*** Opening of DATASET ENTRIES ***

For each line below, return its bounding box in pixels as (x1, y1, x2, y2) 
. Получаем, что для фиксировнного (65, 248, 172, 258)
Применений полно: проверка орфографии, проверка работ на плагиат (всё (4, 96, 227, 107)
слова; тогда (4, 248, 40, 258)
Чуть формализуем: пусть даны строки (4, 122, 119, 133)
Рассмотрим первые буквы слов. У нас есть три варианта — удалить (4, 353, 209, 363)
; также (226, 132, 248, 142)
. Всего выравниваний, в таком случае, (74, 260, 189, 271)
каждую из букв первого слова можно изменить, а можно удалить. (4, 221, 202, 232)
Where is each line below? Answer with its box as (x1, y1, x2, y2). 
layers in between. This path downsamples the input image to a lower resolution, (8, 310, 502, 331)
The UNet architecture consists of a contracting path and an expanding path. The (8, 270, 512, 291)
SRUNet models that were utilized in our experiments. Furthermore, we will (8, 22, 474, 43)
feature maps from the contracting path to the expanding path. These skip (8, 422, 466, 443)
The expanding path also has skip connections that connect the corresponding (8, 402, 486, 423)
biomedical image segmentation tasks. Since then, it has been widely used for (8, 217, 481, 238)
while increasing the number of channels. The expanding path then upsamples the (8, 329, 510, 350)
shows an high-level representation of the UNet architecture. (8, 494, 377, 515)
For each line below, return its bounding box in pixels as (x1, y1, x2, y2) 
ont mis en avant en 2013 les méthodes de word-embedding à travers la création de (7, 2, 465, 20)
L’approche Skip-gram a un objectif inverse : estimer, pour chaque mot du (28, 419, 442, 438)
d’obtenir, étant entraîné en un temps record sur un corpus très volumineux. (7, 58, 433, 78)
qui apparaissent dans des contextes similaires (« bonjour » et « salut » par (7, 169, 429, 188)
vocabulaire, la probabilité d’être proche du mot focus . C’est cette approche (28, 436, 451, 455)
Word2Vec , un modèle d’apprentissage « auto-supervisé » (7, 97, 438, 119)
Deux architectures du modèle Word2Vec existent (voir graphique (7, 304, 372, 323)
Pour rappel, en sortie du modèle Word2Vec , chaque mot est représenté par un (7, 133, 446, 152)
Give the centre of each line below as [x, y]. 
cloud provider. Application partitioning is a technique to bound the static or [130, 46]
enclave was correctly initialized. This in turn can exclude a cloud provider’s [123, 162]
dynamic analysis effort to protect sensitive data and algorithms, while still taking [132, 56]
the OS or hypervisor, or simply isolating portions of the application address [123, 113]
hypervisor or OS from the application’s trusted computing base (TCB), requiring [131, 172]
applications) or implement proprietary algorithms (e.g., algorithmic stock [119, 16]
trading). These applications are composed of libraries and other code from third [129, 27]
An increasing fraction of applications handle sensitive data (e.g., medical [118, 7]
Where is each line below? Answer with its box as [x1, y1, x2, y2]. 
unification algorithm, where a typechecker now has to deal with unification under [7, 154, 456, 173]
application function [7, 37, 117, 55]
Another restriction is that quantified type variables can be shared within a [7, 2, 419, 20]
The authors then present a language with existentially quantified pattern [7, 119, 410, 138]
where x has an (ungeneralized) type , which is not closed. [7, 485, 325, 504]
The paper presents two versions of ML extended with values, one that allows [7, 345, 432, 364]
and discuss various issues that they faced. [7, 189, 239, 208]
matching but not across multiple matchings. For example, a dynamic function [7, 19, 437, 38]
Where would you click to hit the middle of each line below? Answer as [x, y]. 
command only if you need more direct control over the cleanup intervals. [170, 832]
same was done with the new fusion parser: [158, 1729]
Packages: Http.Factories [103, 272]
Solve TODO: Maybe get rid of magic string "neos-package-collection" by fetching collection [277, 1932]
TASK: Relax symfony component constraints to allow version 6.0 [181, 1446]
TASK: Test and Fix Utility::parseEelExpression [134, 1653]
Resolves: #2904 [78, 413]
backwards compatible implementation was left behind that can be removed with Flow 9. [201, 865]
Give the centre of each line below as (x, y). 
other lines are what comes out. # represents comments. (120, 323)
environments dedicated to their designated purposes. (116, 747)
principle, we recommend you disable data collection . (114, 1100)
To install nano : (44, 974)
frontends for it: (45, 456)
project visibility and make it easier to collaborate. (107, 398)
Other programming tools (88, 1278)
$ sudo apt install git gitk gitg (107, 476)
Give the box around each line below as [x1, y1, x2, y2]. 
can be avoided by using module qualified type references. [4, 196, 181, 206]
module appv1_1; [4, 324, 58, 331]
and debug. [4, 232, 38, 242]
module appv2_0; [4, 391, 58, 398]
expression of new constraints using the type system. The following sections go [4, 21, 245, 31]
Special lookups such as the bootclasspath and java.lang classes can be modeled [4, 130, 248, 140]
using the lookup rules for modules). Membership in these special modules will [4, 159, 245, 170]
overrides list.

*** Close of DATASET ENTRIES ***

Return, word for word, every line from the top of the entries down to the line that holds "Give the centre of each line below as [x, y].", both included.

For each line below, return its bounding box in pixels as (x1, y1, x2, y2) 
. Получаем, что для фиксировнного (65, 248, 172, 258)
Применений полно: проверка орфографии, проверка работ на плагиат (всё (4, 96, 227, 107)
слова; тогда (4, 248, 40, 258)
Чуть формализуем: пусть даны строки (4, 122, 119, 133)
Рассмотрим первые буквы слов. У нас есть три варианта — удалить (4, 353, 209, 363)
; также (226, 132, 248, 142)
. Всего выравниваний, в таком случае, (74, 260, 189, 271)
каждую из букв первого слова можно изменить, а можно удалить. (4, 221, 202, 232)
Where is each line below? Answer with its box as (x1, y1, x2, y2). 
layers in between. This path downsamples the input image to a lower resolution, (8, 310, 502, 331)
The UNet architecture consists of a contracting path and an expanding path. The (8, 270, 512, 291)
SRUNet models that were utilized in our experiments. Furthermore, we will (8, 22, 474, 43)
feature maps from the contracting path to the expanding path. These skip (8, 422, 466, 443)
The expanding path also has skip connections that connect the corresponding (8, 402, 486, 423)
biomedical image segmentation tasks. Since then, it has been widely used for (8, 217, 481, 238)
while increasing the number of channels. The expanding path then upsamples the (8, 329, 510, 350)
shows an high-level representation of the UNet architecture. (8, 494, 377, 515)
For each line below, return its bounding box in pixels as (x1, y1, x2, y2) 
ont mis en avant en 2013 les méthodes de word-embedding à travers la création de (7, 2, 465, 20)
L’approche Skip-gram a un objectif inverse : estimer, pour chaque mot du (28, 419, 442, 438)
d’obtenir, étant entraîné en un temps record sur un corpus très volumineux. (7, 58, 433, 78)
qui apparaissent dans des contextes similaires (« bonjour » et « salut » par (7, 169, 429, 188)
vocabulaire, la probabilité d’être proche du mot focus . C’est cette approche (28, 436, 451, 455)
Word2Vec , un modèle d’apprentissage « auto-supervisé » (7, 97, 438, 119)
Deux architectures du modèle Word2Vec existent (voir graphique (7, 304, 372, 323)
Pour rappel, en sortie du modèle Word2Vec , chaque mot est représenté par un (7, 133, 446, 152)
Give the centre of each line below as [x, y]. 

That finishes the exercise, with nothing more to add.